The two most powerful men after the President, bearing unequaled influence on him, had  business connections with the presidential magnet, who incidentally, had business ties with another Vice President in Zimbabwe. It is still a mystery, how he missed President Khama directly. And, of course, Ram contributed immensely to the President Masisi being President. Behind every Botswana President, there is Ram.

Ram’s business flirtations with the Presidency are happening within a rather interesting context. When Choppies ensnared President Mogae - for whatever reason they did it - , one of the retail giant’s competitors courted, and secured the then Vice President Ponatshego Kedikilwe - for whatever reason it did it. 

I do not know the full extent of his interest in the retail giant, but I do know that he served in their Board in some capacity. Business is a two-way street. How exactly can the public look away, when businesses appear, credibly, to be competing for influence with political power? I cannot say, precisely, if Kedikilwe was given shareholding, but it would be preposterous to assume that he worked for free.

It would be preposterous, further, to assume that his name was picked out of a hat. Whether he received any benefits or not, it is not unreasonable to suspect that he wasn’t courted for his presidential influence. To some amongst us, there were concerns as to whether our Presidents and Vice Presidents would not be vulnerable to corporate influence in the discharge of their public trusts. The Presidents, and their Vice Presidents, do not care.

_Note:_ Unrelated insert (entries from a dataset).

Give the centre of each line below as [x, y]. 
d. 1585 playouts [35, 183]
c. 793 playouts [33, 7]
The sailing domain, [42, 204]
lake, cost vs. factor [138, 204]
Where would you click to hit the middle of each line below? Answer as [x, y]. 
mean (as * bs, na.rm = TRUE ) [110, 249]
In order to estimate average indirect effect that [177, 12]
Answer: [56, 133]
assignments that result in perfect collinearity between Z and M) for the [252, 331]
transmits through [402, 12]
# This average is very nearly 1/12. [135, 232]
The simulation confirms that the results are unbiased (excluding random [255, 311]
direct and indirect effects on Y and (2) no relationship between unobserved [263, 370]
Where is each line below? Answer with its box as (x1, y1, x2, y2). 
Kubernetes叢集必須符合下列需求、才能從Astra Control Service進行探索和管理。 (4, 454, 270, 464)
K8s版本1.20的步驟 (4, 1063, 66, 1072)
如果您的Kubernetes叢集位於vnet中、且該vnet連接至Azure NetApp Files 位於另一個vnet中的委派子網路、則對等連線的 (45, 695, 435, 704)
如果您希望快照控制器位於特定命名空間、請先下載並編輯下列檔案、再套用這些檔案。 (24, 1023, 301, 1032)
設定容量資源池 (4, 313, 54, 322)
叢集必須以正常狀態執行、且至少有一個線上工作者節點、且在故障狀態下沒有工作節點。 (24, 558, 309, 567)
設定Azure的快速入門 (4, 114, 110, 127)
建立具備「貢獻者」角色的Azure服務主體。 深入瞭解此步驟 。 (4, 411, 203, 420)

Some contended that the President must be allowed some business freedom, in order that he does not become a burden to the State upon retirement. I am rather ambivalent about the proposition. Our Presidents are assured very gratuitous pensions and retirement benefits for the same reason.

Their primary focus must be on their jobs. They should not work too hard to secure their lives after retirement. Batswana have not forgotten that one of their Presidents was literally bought out of the Presidency by corporate interests. It is a dark stain on our democracy that has blighted the nearly unblemished record of a great President. We cannot afford to repeat that mistake.

I say that our Presidents must stay away from Ram. The man’s affinity for romance with  the presidency, must be brought to an end. It is irresponsible, to waive on our faces, the absence of a legal prohibition. It’s about ethics, not law. Look I don’t have anything personal against His Excellency.